А снег все падал, падал и падал.

На наше счастье, мы стояли на главной магистрали, по которой ходил экспресс. Это обстоятельство немного успокаивало: так или иначе, но нас должны будут сдвинуть с пути.

Через три часа томительного ожидания к нам пришел железнодорожный агент и предложил взять лопаты, чтобы очистить путь.

Это был тяжелый и неблагодарный труд. Едва успевали мы отбросить снег, как снова вырастал сугроб. Но мы упорно продолжали работать, пока наконец аварийный паровоз не подошел к нам с севера и не взял наш состав на буксир.

Промерзшие до костей, усталые до изнеможения, мы вернулись в вагон.

Там было жарко от докрасна раскаленной железной печи. Мы заняли свои места и сидя заснули, так как прилечь было негде. А за стеной вагона снежный буран ревел и свирепствовал по-прежнему.

В полночь я проснулся. Поезд шел со скоростью двадцать миль в час. В вагоне было угарно и душно. Мне было как-то не по себе, и я направился в конец вагона, чтобы выйти на площадку и подышать свежим воздухом.

Когда я открыл дверь, меня обдало резким холодом и ослепило снегом. Ощупью я стал пробираться дальше в надежде, что площадка соседнего вагона лучше защищена от снега и ветра.

Но увы! Соседнего вагона не оказалось.

Я полетел вниз…уцепился за буфер. Ноги мои волочились по снегу…

Поверьте, что после этого мне уже не хотелось спать.

Собравшись с силами, я поднялся на заднюю площадку и вернулся в душный вагон.

Скоро поезд добрался до станции Фергус-Фольс. Паровоз отвез нас на запасный путь.

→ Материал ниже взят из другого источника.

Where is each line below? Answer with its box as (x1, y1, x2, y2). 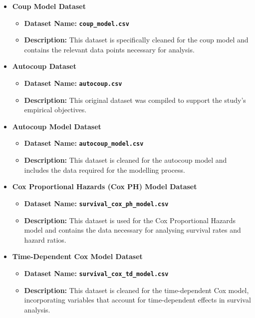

Буран не утихал, а разыгрывался еще больше. Казалось, что все небо, весь мир был наполнен обледеневшими, колючими, вертящимися снежинками.

Мы простояли там четыре дня.

Раз двадцать нас волновали ложные слухи, что нам на выручку выслан паровоз со снегоочистителем.

Наконец нас вызвал начальник станции и авторитетно заявил, что он действительно ожидает прибытия мощного паровоза и что мы будем на станции Виннипег не позже завтрашнего дня. К восьми часам все должны быть на своих местах, ожидая отправления.

На следующее утро все мы были в сборе. Но почти весь день прошел в ожидании. Наконец мы почувствовали привычные толчки — паровоз зацепил наш вагон и, пыхтя, отправился в путь.

По равнине в окрестностях Фергус-Фольса, защищенной от ветров древесной растительностью, мы продвигались хорошо. Однако час спустя на равнине Дакоты снова попали в полосу сильного бурана.

Кругом, насколько только хватало глаз, волновалось снежное море, вдоль и поперек изрезанное сугробами, словно пенящимися волнами. Сугробы были неподвижны. Но по гребням их в диком порыве мчались снежные кони с развевающимися белыми гривами, целыми табунами мчались они, заметая путь.

И вдруг наш большой черный тяжелый паровоз врезался в сугроб. Словно по велению хрупких летящих снежинок, он остановился как вкопанный.

Стоило ему остановиться, как сугроб начал быстро расти. Мы дружно взялись за лопаты и через час двинулись в путь.

— Долго ли мы простоим здесь? — спросил я кондуктора, когда поезд снова врезался в сугроб.

— Какого дьявола вы меня спрашиваете? Откуда я могу знать? — загремел он в ответ.

— Я не знаю, успею ли я добежать до ближней усадьбы, чтобы раздобыть там что-нибудь поесть.

— Ну что же, бегите и узнаете.

Усадьба, которую мне удалось разглядеть среди снежных сугробов, казалось, была единственным обитаемым местом на протяжении по крайней мере двух миль.

Мне нужно было добраться до нее во что бы то ни стало — мои запасы давно иссякли и достать было не у кого, так как все наши спутники сами сидели на голодном пайке.

Если бы поезд ушел без меня, я оказался бы не в худшем положении, чем сейчас, да и кроме того, я не сомневался, что догнал бы его на остановке у следующего сугроба.

Соскочив с поезда, я стал переправляться через снежную равнину: метели уже не было, и я хорошо видел цель моего путешествия. Зато снег было глубокий и предательский. Местами тонкий наст выдерживал меня, но чаще я проваливался и брел по колено или по пояс в снегу.